### EXERCISE GOAL:
Could you repeat all of the entries word for word, minus any pictures?

### DATA:
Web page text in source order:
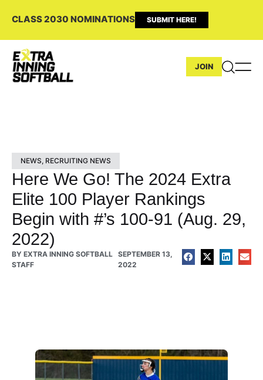
CLASS 2030 NOMINATIONS SUBMIT HERE!
JOIN
NEWS, RECRUITING NEWS
Here We Go! The 2024 Extra
Elite 100 Player Rankings
Begin with #’s 100-91 (Aug. 29,
2022)
BY EXTRA INNING SOFTBALL
STAFF
SEPTEMBER 13,
2022
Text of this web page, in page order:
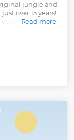
jungle and
over 15 years!
every day, all
every day, all
between 10:00-
when booking,
by phone on
once on
on return.
time in Samui!
Read more
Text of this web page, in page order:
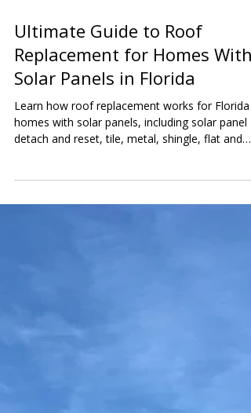
May 18 7 min read
Ultimate Guide to Roof
Replacement for Homes With
Solar Panels in Florida
detach and reset, tile, metal, shingle, flat and
low-slope roofs, battery backup systems, costs,
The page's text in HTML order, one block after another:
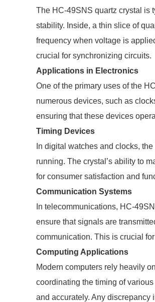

### SOLUTION BELOW:
Web page text in source order:
CLASS 2030 NOMINATIONS SUBMIT HERE!
JOIN
NEWS, RECRUITING NEWS
Here We Go! The 2024 Extra
Elite 100 Player Rankings
Begin with #’s 100-91 (Aug. 29,
2022)
BY EXTRA INNING SOFTBALL
STAFF
SEPTEMBER 13,
2022
Text of this web page, in page order:
jungle and
over 15 years!
every day, all
every day, all
between 10:00-
when booking,
by phone on
once on
on return.
time in Samui!
Read more
Text of this web page, in page order:
May 18 7 min read
Ultimate Guide to Roof
Replacement for Homes With
Solar Panels in Florida
detach and reset, tile, metal, shingle, flat and
low-slope roofs, battery backup systems, costs,
The page's text in HTML order, one block after another:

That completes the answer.